SameSite Cookies, Chrome 80, Privacy Sandbox – What's What?

Why Google is rushing to bury cookies in the past, and what it will result in for everyone else.

SameSite Cookies, Chrome 80, Privacy Sandbox – What’s What?

Why Google is rushing to bury cookies in the past, and what it will result in for everyone else.

What’s the point of recent Chrome updates?

Since 2016, Chromium has supported the SameSite cookie attribute, which limits access to cookies to same-site requests. The attribute has three values:

  • Strict – exclusively within the website they were initially set on.
  • Lax – within the website and when the user opens a URL by following a link (top-level navigations using a safe HTTP method).
  • None – along with any cross-site requests.

In theory, SameSite helps protect data from unreasonable tracking and cross-site request forgery. But if website developers have not set the attribute, the server automatically assigns SameSite=None, treating cookies as third-party and sending them freely. According to Google, as of March 2019, only 0.1% of cookies are marked as SameSite.
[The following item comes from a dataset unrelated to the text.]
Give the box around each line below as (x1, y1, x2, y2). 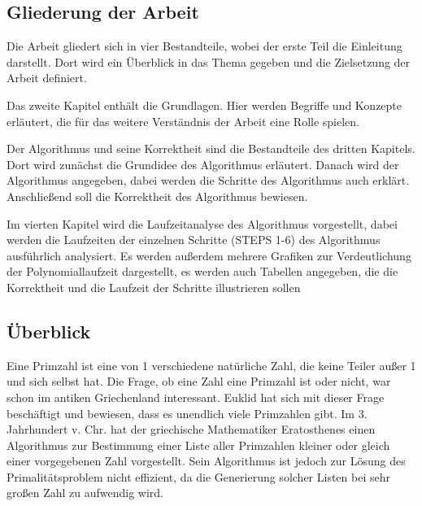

Therefore, in May 2019, Google and Microsoft published the “Incrementally Better Cookies” draft, proposing that all cookies be treated as first-party by default. As an experiment, these settings were introduced for a small number of Chrome users in October 2019. In February 2020, Google officially launched the new settings in Chrome 80 Stable.

Now, cookies can be sent to third-party domains only through HTTPS, and only if their attribute is explicitly changed from the default SameSite=Lax to SameSite=None.

So far, the new settings have been rolled out to a fraction of Chrome 80 Stable users, and their proportion is gradually increasing. With Chrome 81–82 Canary/Dev/Beta, the SameSite behavior will extend to 50% of users and continue to grow.

Microsoft Edge and Mozilla Firefox will roll out similar settings.


Settings have changed, so what?

If everyone moves to HTTPS and sets appropriate cookie attributes, nothing will change for websites, users, or advertisers. The internet will work as before—just a bit safer.

The fun part begins with the next step. In Google’s view, good cookies are dead cookies. Google expects to get rid of third-party cookies within two years and suggests HTTP State Tokens and a set of APIs instead. This initiative is called Privacy Sandbox.


The internet relies on cookies

Authentication; browser history; media element views (players, banners, share buttons); metrics, measurement, and tracking; webpage adjustment to device, browser, and user settings—all rely on cookies to store and transfer relevant data.

However, the versatility of cookies becomes a disadvantage, as it enables uncontrolled user tracking.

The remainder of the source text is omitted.